### Work instructions:
In how many lines of the data below does the word "Boys" appear? Reply with the number and nothing more.

##### Data

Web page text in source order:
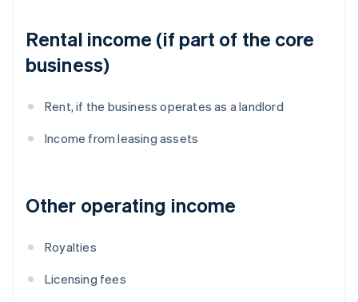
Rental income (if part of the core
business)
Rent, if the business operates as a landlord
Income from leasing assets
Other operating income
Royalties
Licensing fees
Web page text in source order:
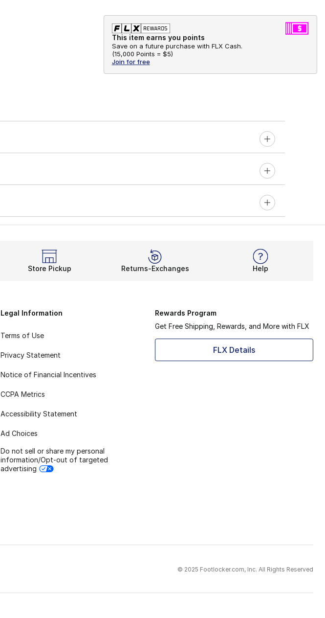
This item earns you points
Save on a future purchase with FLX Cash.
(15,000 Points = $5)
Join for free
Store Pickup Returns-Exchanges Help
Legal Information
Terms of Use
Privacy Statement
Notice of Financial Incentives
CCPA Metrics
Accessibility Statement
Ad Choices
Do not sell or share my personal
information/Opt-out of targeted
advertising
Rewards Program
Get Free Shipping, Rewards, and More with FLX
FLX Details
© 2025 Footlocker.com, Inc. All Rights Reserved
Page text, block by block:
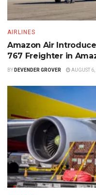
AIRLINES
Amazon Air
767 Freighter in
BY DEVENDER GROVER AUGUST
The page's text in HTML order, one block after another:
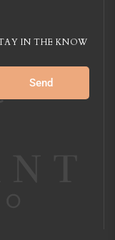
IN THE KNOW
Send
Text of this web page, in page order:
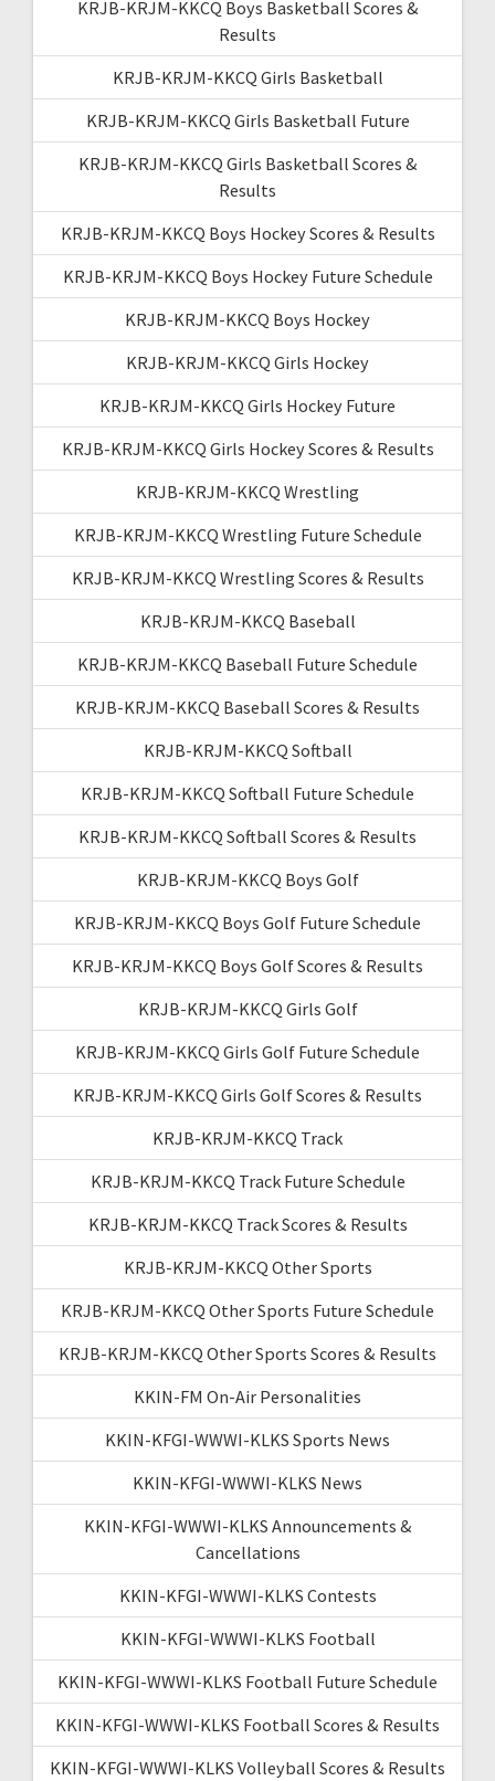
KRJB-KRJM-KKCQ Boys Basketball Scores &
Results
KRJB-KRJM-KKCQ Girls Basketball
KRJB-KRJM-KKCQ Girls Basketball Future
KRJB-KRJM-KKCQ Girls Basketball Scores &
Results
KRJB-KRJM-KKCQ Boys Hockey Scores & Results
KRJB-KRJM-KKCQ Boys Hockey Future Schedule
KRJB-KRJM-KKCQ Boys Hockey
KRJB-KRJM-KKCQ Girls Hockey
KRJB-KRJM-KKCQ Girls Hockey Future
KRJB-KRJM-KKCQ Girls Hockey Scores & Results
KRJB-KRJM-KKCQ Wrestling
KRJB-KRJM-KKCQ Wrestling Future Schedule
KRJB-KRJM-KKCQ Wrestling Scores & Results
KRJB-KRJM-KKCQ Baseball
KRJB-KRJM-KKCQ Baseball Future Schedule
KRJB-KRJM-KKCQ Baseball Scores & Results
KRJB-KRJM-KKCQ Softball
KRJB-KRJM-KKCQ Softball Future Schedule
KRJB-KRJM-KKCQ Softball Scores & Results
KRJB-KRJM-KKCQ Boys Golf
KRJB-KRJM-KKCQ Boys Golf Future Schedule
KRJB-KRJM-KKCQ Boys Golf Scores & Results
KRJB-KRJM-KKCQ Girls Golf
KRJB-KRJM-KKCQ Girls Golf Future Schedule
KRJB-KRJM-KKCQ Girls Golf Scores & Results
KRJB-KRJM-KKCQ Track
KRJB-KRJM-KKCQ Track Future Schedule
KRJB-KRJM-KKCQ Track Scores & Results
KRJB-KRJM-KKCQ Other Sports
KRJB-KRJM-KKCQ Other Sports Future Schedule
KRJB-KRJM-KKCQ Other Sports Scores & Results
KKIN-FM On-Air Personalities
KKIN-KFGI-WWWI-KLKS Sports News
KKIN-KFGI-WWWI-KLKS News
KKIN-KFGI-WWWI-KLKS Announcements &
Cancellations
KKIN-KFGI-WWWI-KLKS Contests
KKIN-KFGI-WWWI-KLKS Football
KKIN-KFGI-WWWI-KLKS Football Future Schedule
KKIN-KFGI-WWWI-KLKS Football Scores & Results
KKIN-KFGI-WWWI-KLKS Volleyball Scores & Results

##########

### Result for this task:
7